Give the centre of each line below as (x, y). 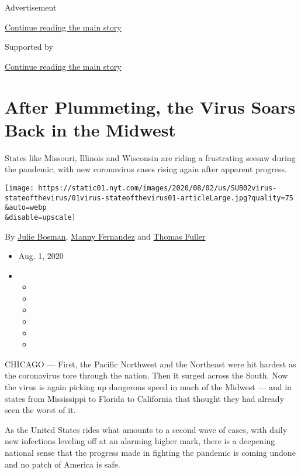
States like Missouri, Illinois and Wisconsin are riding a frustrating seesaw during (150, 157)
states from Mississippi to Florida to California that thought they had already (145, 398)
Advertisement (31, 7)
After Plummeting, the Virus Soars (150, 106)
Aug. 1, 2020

...

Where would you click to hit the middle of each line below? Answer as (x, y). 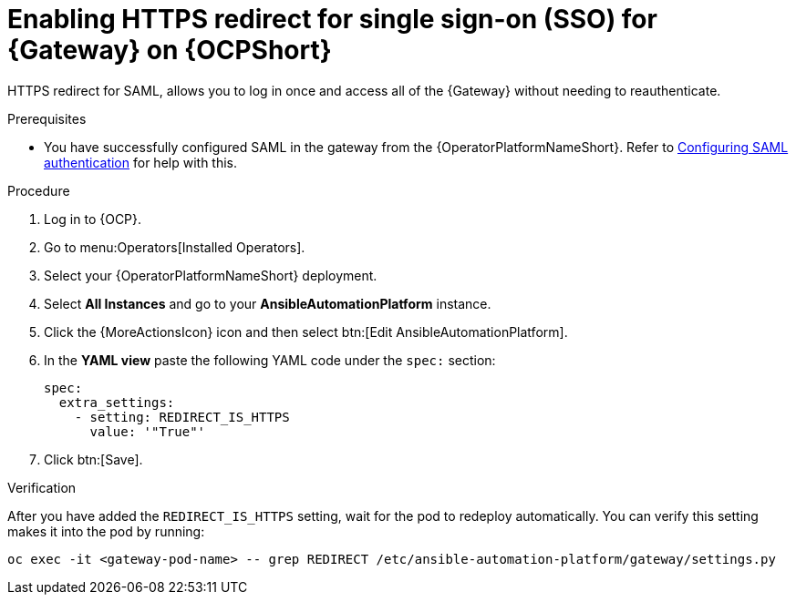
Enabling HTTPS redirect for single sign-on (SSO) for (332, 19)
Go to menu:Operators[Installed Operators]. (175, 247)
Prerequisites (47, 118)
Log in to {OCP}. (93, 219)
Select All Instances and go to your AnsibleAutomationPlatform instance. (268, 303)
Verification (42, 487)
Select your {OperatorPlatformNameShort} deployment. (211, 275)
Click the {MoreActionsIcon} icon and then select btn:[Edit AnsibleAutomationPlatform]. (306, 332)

...

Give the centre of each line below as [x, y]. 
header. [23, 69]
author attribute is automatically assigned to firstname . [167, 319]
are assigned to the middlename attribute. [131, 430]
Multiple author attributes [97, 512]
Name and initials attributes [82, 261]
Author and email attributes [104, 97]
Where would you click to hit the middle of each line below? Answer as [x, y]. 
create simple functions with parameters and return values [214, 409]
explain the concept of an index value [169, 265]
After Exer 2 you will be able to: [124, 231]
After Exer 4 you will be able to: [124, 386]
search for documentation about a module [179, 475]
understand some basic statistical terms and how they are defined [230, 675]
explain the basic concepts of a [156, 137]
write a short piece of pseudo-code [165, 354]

== Task item ==
In the data above, find the line that contains "After Exer 4 you will be able to: [124, 386]" and the line that contains "write a short piece of pseudo-code [165, 354]". Repeat exactly those lines and every line between them, and only those.

== Your response ==
After Exer 4 you will be able to: [124, 386]
search for documentation about a module [179, 475]
understand some basic statistical terms and how they are defined [230, 675]
explain the basic concepts of a [156, 137]
write a short piece of pseudo-code [165, 354]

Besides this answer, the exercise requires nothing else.